[[ RECORDS SUPPLIED open ]]

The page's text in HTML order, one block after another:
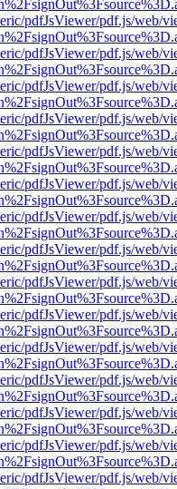
pdfJsViewer/pdf.js/web/
pdfJsViewer/pdf.js/web/
pdfJsViewer/pdf.js/web/
pdfJsViewer/pdf.js/web/
pdfJsViewer/pdf.js/web/
pdfJsViewer/pdf.js/web/
pdfJsViewer/pdf.js/web/
pdfJsViewer/pdf.js/web/
pdfJsViewer/pdf.js/web/
pdfJsViewer/pdf.js/web/
pdfJsViewer/pdf.js/web/
pdfJsViewer/pdf.js/web/
pdfJsViewer/pdf.js/web/
pdfJsViewer/pdf.js/web/
pdfJsViewer/pdf.js/web/
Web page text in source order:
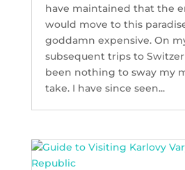
have maintained that the
would move to this
goddamn expensive. On
subsequent trips to
been nothing to sway my
take. I have since seen...
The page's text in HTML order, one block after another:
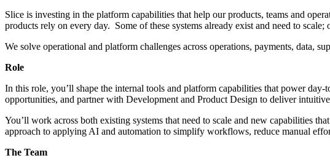
Slice is investing in the platform capabilities that help our products, teams and
products rely on every day. Some of these systems already exist and need to
We solve operational and platform challenges across operations, payments, data,
Role
In this role, you’ll shape the internal tools and platform capabilities that power
opportunities, and partner with Development and Product Design to deliver
You’ll work across both existing systems that need to scale and new capabilities
approach to applying AI and automation to simplify workflows, reduce manual
The Team
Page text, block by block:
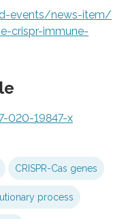
events/news-item/
crispr-immune-
020-19847-x
CRISPR-Cas genes
process
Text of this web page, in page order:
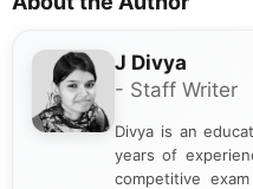
J Divya
- Staff Writer
Divya is an
years of
competitive
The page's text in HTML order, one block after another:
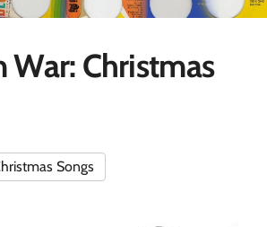
War: Christmas
Songs
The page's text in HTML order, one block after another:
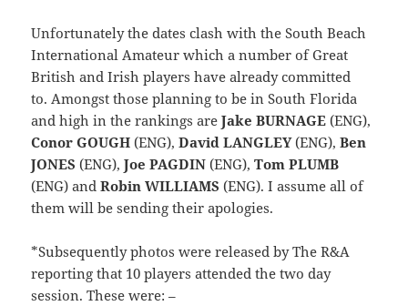
Unfortunately the dates clash with the South Beach
International Amateur which a number of Great
British and Irish players have already committed
to. Amongst those planning to be in South Florida
and high in the rankings areJake BURNAGE (ENG),
Conor GOUGH (ENG),David LANGLEY(ENG),Ben
JONES (ENG),Joe PAGDIN (ENG),Tom PLUMB
(ENG) andRobin WILLIAMS (ENG). I assume all of
them will be sending their apologies.
*Subsequently photos were released by The R&A
reporting that 10 players attended the two day
session. These were: –
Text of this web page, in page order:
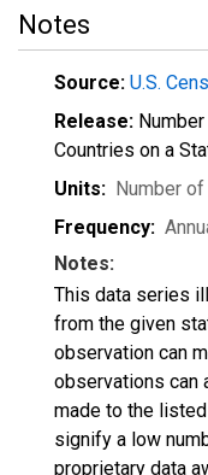
Notes
Source: U.S.
Release:
Countries on a
Units: Number
Frequency:
Notes:
This data series
from the given
observation can
observations can
made to the
signify a low
proprietary data
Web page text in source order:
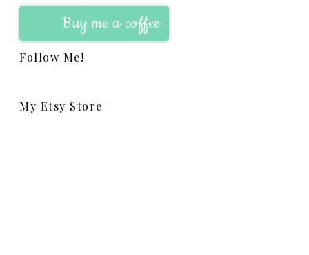
Buy me a coffee
Follow Me!
My Etsy Store
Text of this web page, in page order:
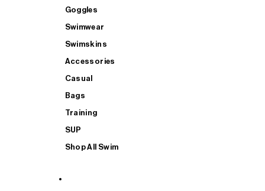
Goggles
Swimwear
Swimskins
Accessories
Casual
Bags
Training
SUP
Shop All Swim
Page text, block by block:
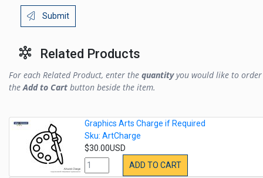
Submit
Related Products
For each Related Product, enter the quantityyou would like to order
theAdd to Cart button beside the item.
Graphics Arts Charge if Required
Sku: ArtCharge
$30.00USD
ADD TO CART
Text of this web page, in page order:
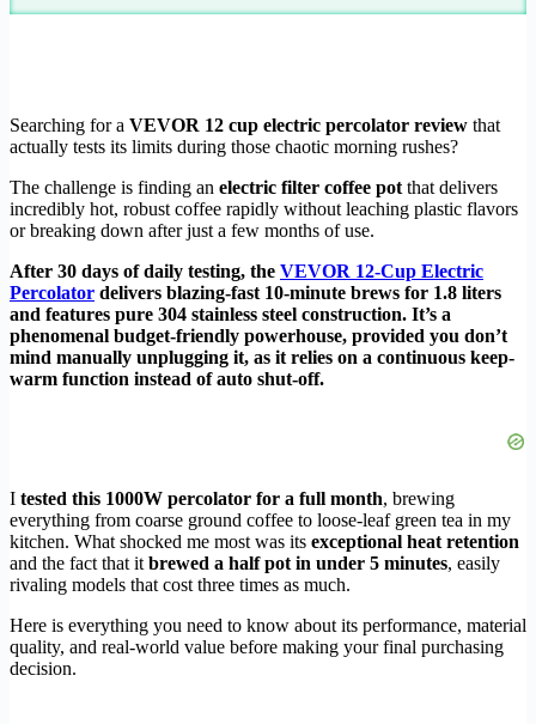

[[ RECORDS SUPPLIED closed ]]

◆ EXERCISE BRIEF ◆
Your job is to repeat the data exactly, leaving each picture out.

◆ THE COMPLETED TASK ◆
The page's text in HTML order, one block after another:
pdfJsViewer/pdf.js/web/
pdfJsViewer/pdf.js/web/
pdfJsViewer/pdf.js/web/
pdfJsViewer/pdf.js/web/
pdfJsViewer/pdf.js/web/
pdfJsViewer/pdf.js/web/
pdfJsViewer/pdf.js/web/
pdfJsViewer/pdf.js/web/
pdfJsViewer/pdf.js/web/
pdfJsViewer/pdf.js/web/
pdfJsViewer/pdf.js/web/
pdfJsViewer/pdf.js/web/
pdfJsViewer/pdf.js/web/
pdfJsViewer/pdf.js/web/
pdfJsViewer/pdf.js/web/
Web page text in source order:
have maintained that the
would move to this
goddamn expensive. On
subsequent trips to
been nothing to sway my
take. I have since seen...
The page's text in HTML order, one block after another:
Slice is investing in the platform capabilities that help our products, teams and
products rely on every day. Some of these systems already exist and need to
We solve operational and platform challenges across operations, payments, data,
Role
In this role, you’ll shape the internal tools and platform capabilities that power
opportunities, and partner with Development and Product Design to deliver
You’ll work across both existing systems that need to scale and new capabilities
approach to applying AI and automation to simplify workflows, reduce manual
The Team
Page text, block by block:
events/news-item/
crispr-immune-
020-19847-x
CRISPR-Cas genes
process
Text of this web page, in page order:
J Divya
- Staff Writer
Divya is an
years of
competitive
The page's text in HTML order, one block after another:
War: Christmas
Songs
The page's text in HTML order, one block after another:
Unfortunately the dates clash with the South Beach
International Amateur which a number of Great
British and Irish players have already committed
to. Amongst those planning to be in South Florida
and high in the rankings areJake BURNAGE (ENG),
Conor GOUGH (ENG),David LANGLEY(ENG),Ben
JONES (ENG),Joe PAGDIN (ENG),Tom PLUMB
(ENG) andRobin WILLIAMS (ENG). I assume all of
them will be sending their apologies.
*Subsequently photos were released by The R&A
reporting that 10 players attended the two day
session. These were: –
Text of this web page, in page order:
Notes
Source: U.S.
Release:
Countries on a
Units: Number
Frequency:
Notes:
This data series
from the given
observation can
observations can
made to the
signify a low
proprietary data
Web page text in source order:
Buy me a coffee
Follow Me!
My Etsy Store
Text of this web page, in page order:
Goggles
Swimwear
Swimskins
Accessories
Casual
Bags
Training
SUP
Shop All Swim
Page text, block by block:
Submit
Related Products
For each Related Product, enter the quantityyou would like to order
theAdd to Cart button beside the item.
Graphics Arts Charge if Required
Sku: ArtCharge
$30.00USD
ADD TO CART
Text of this web page, in page order:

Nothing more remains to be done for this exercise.